In the Task Manager, can you see the Windows Defender process running under the *Processes* tab?


----------



## aliisa (Nov 14, 1999)

Hope these help -


----------



## Phantom010 (Mar 9, 2009)

AVG is known to turn off Windows Defender. You should re-enable (Auto) and start the Windows Defender service in services.msc. Restart the computer and the error message should be gone.


----------



## aliisa (Nov 14, 1999)

Hi. I set Windows Defender to Automatic, in Services, but when I tried to set it to Start I got this message -









I then noted that Automatic had been reset to Manual.

Not knowing what to do, I reset it to Automatic and switched off.

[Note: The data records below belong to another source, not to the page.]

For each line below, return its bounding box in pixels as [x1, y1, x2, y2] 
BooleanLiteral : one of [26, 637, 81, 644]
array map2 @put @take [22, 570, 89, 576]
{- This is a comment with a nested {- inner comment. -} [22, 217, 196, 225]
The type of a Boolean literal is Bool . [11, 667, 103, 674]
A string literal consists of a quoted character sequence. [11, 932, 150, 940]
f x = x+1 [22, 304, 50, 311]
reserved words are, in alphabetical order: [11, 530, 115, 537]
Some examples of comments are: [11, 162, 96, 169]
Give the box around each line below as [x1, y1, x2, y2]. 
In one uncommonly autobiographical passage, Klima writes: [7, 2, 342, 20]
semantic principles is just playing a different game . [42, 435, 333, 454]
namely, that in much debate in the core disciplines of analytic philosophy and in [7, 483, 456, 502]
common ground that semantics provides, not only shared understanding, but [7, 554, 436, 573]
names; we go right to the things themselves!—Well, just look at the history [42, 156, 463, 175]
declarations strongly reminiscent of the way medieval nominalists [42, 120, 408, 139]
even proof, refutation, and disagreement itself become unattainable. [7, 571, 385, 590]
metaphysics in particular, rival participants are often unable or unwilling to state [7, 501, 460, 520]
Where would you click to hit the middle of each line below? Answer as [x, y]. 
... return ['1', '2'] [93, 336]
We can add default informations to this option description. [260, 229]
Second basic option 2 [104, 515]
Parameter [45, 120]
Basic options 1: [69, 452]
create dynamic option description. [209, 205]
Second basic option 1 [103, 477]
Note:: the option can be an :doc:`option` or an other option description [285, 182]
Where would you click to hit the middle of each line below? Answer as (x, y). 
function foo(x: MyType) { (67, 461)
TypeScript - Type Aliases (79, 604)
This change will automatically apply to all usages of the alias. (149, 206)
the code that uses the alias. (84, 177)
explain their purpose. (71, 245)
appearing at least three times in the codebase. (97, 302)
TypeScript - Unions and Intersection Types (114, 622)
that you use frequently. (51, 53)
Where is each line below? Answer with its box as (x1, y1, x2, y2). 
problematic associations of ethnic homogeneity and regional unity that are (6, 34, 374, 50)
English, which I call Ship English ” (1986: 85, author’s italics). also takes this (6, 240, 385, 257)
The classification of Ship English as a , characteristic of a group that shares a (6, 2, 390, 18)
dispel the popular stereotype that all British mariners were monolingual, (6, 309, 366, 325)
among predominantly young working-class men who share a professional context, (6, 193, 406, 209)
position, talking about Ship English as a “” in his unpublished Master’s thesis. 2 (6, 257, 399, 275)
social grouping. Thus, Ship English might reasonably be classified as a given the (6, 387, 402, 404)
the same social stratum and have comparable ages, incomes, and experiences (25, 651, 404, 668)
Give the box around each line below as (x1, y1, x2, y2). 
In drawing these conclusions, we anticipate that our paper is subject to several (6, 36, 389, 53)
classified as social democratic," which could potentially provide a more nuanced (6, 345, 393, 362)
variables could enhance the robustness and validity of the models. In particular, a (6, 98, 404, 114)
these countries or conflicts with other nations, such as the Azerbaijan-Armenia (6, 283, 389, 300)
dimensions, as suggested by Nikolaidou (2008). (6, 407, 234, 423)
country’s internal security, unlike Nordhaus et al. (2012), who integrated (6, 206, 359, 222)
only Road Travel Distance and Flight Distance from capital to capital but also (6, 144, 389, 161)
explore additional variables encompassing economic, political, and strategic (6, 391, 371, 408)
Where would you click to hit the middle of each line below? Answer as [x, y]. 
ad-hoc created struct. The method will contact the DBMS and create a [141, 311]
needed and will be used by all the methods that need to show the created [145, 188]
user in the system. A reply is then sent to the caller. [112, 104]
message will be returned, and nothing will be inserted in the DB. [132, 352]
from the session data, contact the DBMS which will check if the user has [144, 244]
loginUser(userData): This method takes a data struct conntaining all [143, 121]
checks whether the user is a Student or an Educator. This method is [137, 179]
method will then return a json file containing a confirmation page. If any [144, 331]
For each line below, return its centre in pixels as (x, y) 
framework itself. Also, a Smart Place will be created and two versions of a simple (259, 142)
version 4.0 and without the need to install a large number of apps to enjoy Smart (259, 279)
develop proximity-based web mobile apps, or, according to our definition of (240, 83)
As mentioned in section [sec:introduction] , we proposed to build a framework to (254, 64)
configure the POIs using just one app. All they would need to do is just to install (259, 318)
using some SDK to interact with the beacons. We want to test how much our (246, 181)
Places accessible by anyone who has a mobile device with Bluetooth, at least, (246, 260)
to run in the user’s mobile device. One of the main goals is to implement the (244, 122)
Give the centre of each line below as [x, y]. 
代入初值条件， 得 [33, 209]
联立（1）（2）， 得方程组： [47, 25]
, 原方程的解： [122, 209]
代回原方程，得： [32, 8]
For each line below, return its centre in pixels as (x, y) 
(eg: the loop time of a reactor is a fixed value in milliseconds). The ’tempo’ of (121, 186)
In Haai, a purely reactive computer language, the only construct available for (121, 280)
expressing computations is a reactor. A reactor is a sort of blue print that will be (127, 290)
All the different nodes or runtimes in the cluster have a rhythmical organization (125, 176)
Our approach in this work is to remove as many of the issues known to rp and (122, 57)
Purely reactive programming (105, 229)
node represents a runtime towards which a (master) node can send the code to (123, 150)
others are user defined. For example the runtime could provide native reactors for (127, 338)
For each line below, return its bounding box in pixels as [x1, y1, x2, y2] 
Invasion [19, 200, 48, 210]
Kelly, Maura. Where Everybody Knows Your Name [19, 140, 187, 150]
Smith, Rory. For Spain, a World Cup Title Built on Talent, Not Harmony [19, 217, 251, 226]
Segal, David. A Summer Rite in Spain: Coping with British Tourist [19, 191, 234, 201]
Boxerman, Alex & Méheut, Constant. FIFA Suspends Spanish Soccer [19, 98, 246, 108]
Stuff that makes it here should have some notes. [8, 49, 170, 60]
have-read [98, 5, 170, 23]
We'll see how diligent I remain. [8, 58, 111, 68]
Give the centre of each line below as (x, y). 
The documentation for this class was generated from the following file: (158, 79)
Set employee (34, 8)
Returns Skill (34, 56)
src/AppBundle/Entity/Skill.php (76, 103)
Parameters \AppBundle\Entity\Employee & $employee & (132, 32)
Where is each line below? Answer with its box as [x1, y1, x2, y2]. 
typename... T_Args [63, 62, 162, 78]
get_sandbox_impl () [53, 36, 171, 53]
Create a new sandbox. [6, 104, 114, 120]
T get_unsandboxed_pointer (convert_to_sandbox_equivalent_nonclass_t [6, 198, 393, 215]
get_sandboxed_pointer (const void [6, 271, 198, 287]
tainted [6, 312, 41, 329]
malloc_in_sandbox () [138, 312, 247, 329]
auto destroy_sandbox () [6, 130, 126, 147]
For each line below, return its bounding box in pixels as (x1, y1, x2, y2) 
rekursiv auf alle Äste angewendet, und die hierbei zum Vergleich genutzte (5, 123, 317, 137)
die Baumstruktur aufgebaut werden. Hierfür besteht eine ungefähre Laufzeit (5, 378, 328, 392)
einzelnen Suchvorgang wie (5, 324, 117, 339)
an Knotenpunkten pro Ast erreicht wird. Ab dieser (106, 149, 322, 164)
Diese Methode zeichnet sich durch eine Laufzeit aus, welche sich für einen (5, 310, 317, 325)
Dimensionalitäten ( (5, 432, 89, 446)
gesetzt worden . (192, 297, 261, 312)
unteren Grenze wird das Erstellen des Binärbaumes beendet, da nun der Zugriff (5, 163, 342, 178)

On reboot, I got the same message that Windows Defender is not turned on. More worrying, AVG was turned off and I hadn't noticed until I'd fired up Firefox and typed all this. It then switched itself on.

Could it be that something is delaying the start up of AVG, and Windows sees that I'm not protected and hence the message that Defender isn't turned on, because it doesn't know that AVG is available? Happy to remove AVG and settle for Defender, then reinstall AVG, if that's going to help.


----------



## Phantom010 (Mar 9, 2009)

Looks like AVG is indeed disabling AVG, as MSE will do it as well. They are replacing Windows Defender' anti-malware by their own.

Since you do not use Windows Defender and it's not needed.

*How to Disable Windows Defender*

or,

http://www.simplehelp.net/2009/03/11/how-to-disable-windows-defender-in-windows-7/


----------



## aliisa (Nov 14, 1999)

Thanks for those links, Phantom.

Found that this worked from Simple Help -

*Posted by enscott1030 -*
_Took me forever to solve the Defender/AVG problem, but to turn off the nag at the end of the boot, you need to msconfig it:

- Start > type in 'msconfig' and hit enter
- Services tab > unclick Windows Defender near the bottom of the list
- Startup tab > unclick the Microsoft Windows Operating System item that ends it's Command as ...\MSASCui.exe
- reboot and enjoy your PC in it's nag-free wonderfulness ​_Blessed relief  !!!

Thanks for the help.


----------



## Phantom010 (Mar 9, 2009)

:up:


----------